Exclusive: The Friends and Family Test (FFT) can provide staff with ‘morale boosting feedback’ as GPs are able to pick and choose the patients they ask to complete it, NHS England has said a few weeks before its launch.
Practices will not have to ‘proactively’ ask patients for feedback using the FFT but will be allowed to seek feedback from ‘specific patients’ if they want to when the test is rolled out across UK practices in just a few weeks, NHS England told Pulse.
In fact one of the strengths of the test was that ‘there is nothing to stop a practice seeking positive feedback’ which can help give staff a morale boost, a spokesperson said.
But GP leaders have described the rule as an ‘ultimate low’ for the NHS, with GPs having to ‘sink to the point’ where they have to actively canvas patients to give good feedback.
From next month, the controversial test will ask patients whether they would recommend NHS services to friends and family. Patients can answer the question anonymously on a five-point scale, with responses ranging from ‘extremely likely’ to ‘extremely unlikely’, according to guidance published in July.
NHS England has said that GPs are required to provide the means to complete FTT to all those who wish to do so and to feed response data back to NHS England on a monthly basis – information that will be published online for patients to view.
However, data from a second mandatory question that calls for a ‘free text’ response need not be fed back to NHS England nor published online – even though NHS England told Pulse this element of the test represents the ‘real strength’ of FTT.
The NHS England spokesperson told Pulse: ‘It is important to be clear that the purpose of the FFT is not to conduct an official assessment or performance measure of services.
‘The fundamental principal of the FFT is that all patients should be allowed to provide feedback on their NHS funded care or treatment that can be used to identify the opportunity to make improvements. The requirement is to make the opportunity to use FFT available to all patients.
‘Practices are allowed to proactively seek feedback from specific patients if they want to, and there is nothing to stop a practice seeking positive feedback – in fact, it is one of the strengths of the FFT that it has been seen to provide staff with morale boosting feedback which reinforces that most of the time they are giving great care that is appreciated.’
In the original guidance, NHS England said ‘patients do not need to be asked to respond to the FFT question after every interaction, but they should be made aware that the opportunity is available to those that want to provide feedback through the FFT at any time.’
And speaking to Pulse this week, it confirmed that the practice does not have to ‘proactively ask patients to provide feedback, but the opportunity should be available to any patient that wants to.’ It wanted GPs to have flexibility ‘to do what works for them and their patients’, but leaflets at home visits and on repeat prescriptions would be a ‘positive action,’ as well as posters in the waiting room.
In addition, with no minimum data submission requirement for FTT, GPs will not be penalised for low return rates.
Terry Morgan, NHS England’s FFT GP Workstream Lead, said: ‘The great majority of GPs have indicated they are ready to do the FFT from 1 December and we will be giving extra support to those who are less confident, via our regional teams, in the next few weeks.’
‘We have tried to ensure FFT is as easy and flexible as possible for GPs to implement.
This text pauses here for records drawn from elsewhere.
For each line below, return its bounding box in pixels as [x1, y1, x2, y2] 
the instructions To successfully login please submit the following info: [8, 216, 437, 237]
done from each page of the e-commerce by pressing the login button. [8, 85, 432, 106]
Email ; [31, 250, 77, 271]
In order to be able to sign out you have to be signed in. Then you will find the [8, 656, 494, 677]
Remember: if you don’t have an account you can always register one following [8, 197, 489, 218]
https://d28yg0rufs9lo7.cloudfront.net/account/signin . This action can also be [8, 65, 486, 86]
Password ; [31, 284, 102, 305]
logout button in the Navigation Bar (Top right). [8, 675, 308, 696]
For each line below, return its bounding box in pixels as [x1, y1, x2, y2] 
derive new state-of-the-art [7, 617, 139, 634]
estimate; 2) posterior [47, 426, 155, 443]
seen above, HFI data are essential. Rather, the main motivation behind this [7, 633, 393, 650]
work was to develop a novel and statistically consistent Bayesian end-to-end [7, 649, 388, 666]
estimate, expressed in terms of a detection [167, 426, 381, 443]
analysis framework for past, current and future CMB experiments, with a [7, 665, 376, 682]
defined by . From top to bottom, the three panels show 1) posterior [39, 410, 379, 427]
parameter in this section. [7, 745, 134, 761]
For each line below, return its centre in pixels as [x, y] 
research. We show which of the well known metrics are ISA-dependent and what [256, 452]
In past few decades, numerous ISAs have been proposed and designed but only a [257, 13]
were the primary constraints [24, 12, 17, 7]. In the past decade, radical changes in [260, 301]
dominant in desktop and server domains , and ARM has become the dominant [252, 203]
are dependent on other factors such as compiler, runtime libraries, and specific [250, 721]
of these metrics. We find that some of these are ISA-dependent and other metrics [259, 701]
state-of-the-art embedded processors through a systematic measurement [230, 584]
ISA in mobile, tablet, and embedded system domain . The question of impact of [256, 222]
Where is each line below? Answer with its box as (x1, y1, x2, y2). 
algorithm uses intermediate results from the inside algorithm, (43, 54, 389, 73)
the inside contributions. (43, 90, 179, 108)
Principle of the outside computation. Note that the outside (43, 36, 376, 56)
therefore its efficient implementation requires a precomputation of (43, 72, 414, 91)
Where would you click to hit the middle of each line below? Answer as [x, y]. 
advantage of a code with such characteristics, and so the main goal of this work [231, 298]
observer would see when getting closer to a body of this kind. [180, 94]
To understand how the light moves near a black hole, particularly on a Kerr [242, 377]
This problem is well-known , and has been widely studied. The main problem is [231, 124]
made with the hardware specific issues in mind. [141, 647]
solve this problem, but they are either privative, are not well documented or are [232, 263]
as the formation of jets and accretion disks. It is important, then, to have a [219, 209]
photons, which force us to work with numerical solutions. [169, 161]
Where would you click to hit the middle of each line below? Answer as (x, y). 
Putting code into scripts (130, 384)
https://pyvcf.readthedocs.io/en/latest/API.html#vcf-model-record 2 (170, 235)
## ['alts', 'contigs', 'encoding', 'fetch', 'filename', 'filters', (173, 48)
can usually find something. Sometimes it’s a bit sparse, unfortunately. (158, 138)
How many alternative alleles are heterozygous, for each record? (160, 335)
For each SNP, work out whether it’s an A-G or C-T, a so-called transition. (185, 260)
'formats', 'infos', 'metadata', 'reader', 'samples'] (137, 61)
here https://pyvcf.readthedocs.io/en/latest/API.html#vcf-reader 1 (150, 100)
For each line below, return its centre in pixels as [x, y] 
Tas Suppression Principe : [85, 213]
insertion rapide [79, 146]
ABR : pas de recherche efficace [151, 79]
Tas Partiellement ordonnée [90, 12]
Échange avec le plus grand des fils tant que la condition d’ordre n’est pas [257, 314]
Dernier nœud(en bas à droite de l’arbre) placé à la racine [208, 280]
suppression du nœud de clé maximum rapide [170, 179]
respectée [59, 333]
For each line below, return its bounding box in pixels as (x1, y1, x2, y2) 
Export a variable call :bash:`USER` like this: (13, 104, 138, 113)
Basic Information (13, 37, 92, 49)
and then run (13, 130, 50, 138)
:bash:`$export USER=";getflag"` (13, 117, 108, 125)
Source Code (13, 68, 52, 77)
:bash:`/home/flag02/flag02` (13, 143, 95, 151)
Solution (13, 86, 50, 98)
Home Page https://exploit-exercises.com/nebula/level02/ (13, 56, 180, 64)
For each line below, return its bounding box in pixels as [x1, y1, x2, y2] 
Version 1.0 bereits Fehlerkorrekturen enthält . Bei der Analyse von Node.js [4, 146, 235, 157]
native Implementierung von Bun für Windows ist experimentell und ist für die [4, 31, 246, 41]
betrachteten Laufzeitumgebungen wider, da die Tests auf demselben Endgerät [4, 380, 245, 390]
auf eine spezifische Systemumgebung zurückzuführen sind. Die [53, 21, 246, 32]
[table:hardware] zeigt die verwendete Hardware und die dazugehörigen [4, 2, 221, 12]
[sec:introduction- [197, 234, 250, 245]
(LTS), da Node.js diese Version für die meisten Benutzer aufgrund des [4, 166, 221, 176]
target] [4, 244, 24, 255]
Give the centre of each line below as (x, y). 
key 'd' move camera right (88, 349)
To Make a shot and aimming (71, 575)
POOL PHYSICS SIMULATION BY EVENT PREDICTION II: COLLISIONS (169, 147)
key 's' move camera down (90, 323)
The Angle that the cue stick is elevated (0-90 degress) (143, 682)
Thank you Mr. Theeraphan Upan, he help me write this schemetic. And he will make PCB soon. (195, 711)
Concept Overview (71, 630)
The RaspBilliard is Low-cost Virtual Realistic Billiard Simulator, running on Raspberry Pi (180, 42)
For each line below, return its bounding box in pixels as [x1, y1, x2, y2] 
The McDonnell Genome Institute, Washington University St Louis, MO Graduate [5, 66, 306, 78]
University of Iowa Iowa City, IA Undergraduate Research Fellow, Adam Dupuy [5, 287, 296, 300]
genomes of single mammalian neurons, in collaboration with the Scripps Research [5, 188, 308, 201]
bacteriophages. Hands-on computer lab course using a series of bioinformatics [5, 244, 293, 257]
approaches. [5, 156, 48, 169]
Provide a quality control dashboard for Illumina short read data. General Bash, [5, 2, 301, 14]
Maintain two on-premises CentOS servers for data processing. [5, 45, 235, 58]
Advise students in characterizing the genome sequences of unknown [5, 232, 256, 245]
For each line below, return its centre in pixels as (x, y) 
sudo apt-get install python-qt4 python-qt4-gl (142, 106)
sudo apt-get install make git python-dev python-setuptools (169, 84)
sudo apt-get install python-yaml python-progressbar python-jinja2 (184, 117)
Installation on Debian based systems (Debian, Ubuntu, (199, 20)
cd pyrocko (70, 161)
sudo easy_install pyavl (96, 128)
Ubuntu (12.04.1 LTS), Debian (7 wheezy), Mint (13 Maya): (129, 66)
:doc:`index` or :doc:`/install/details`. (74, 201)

It goes without saying that we trust doctors to be professional and to get the best they can from this feedback tool. There is nothing for anyone to gain by trying to manipulate the system and we don’t expect that to happen.’
But Peter Swinyard, chair of the Family Doctor Association, told Pulse that encouraging doctors to actively canvass patients for good feedback was ‘the ultimate in low’.
He said: ‘I don’t want to come to the end of my career with an FFT score of “bloody awful”, so we get a better score on the friends and family test, which the Government seems to think is important.’
‘Of course FFT is not a valuable metric. I can get a brilliant score very easily: I simply give everybody exactly what they want, and forget about what they might need. That is not good medicine, and it will do people no good in the long run, but it will keep my FFT scores very good.’
Dr Bob Morley, medical secretary of Birmingham LMC said the test was a ‘political gimmick’ but that GPs should use it ‘to obtain the best possible feedback’.
He said: ‘The more feedback in total practices get, the higher the patient satisfaction rating is likely to be. We know that GPs have higher satisfaction and trust than any other parts of NHS and public sector. It should reinforce the extremely high esteem in which the majority of GP practices are held by their patients, despite the currently difficult circumstances they have to work under.’
He added that he expected the CQC to use the results of the test as part of GP inspections.
He said: ‘I don’t see it as a bad thing, the CQC using these scores. They already use NHS Choices, for example, which self-selects a very small number of very dissatisifed patients. I’m far more comfortable with the idea of the CQC using the results of the FFT rather than something like NHS Choices.